Supplied information:
========================================================================
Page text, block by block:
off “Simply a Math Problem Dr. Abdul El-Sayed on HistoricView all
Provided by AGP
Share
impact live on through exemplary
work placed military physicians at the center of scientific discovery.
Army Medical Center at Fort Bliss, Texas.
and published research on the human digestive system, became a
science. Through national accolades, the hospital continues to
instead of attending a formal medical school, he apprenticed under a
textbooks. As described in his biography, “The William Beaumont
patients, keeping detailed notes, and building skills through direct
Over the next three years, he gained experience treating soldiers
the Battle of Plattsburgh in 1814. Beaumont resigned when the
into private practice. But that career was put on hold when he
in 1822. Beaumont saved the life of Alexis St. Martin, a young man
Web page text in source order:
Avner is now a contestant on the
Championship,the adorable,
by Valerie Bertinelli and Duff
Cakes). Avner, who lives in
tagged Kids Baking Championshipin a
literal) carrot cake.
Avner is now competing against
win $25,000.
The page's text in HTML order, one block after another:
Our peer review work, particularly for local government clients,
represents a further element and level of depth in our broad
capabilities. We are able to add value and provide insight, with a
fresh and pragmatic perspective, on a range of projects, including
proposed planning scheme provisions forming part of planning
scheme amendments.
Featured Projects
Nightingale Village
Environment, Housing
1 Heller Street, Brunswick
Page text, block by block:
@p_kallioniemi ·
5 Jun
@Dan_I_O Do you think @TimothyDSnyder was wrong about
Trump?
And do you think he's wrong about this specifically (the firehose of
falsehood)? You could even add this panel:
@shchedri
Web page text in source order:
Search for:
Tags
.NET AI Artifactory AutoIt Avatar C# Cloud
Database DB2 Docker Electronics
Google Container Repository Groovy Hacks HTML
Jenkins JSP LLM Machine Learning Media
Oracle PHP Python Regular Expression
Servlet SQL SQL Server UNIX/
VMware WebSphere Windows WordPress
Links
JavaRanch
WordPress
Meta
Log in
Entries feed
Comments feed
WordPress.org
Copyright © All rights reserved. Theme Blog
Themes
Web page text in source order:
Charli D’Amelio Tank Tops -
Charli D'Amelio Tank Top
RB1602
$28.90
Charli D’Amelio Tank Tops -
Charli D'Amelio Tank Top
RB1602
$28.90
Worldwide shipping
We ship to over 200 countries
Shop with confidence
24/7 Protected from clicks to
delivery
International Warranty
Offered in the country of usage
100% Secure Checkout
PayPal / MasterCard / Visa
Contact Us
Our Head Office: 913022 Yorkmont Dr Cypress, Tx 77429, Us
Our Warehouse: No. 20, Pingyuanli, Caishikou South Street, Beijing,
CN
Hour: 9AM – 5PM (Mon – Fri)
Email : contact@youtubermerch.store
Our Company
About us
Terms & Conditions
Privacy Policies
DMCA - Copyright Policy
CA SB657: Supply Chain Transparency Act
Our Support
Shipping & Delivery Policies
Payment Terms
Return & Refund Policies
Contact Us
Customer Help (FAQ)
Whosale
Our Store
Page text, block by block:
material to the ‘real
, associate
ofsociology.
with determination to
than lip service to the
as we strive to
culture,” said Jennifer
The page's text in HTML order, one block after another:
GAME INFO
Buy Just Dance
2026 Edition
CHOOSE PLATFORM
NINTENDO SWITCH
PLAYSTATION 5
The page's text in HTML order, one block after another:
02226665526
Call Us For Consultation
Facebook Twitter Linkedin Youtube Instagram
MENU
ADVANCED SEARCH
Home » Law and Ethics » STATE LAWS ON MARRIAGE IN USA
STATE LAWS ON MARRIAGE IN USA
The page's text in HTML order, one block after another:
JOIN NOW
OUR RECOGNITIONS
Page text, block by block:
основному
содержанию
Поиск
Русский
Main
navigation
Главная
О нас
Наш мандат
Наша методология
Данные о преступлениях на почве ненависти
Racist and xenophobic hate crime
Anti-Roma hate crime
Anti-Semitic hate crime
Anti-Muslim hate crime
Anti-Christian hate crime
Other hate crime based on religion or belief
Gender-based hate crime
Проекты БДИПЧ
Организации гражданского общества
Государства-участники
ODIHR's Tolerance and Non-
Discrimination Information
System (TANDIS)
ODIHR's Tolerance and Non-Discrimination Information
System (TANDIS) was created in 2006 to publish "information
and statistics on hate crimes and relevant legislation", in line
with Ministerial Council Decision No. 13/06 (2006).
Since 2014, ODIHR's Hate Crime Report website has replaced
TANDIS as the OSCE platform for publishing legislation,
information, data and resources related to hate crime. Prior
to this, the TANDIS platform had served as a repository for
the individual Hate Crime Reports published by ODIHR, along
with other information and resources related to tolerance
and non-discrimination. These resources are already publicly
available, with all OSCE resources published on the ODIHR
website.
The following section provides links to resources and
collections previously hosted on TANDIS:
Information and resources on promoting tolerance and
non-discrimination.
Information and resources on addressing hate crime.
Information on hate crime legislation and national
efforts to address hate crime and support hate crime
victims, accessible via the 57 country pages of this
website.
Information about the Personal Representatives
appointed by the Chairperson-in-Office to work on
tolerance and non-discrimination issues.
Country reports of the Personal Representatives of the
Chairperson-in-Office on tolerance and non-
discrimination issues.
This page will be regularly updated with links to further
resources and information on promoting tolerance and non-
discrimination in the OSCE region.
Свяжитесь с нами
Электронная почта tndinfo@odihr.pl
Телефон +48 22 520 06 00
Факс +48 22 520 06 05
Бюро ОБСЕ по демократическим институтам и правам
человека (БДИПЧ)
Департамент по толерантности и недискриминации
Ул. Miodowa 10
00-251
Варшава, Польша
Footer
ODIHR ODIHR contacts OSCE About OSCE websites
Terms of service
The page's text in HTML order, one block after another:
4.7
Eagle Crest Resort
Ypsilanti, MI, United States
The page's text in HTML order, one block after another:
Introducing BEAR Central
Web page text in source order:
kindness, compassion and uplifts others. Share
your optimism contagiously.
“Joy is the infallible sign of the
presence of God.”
========================================================================
Task to complete: Show the lines of the listing above with "service".

Task answer:
than lip service to the
Terms of service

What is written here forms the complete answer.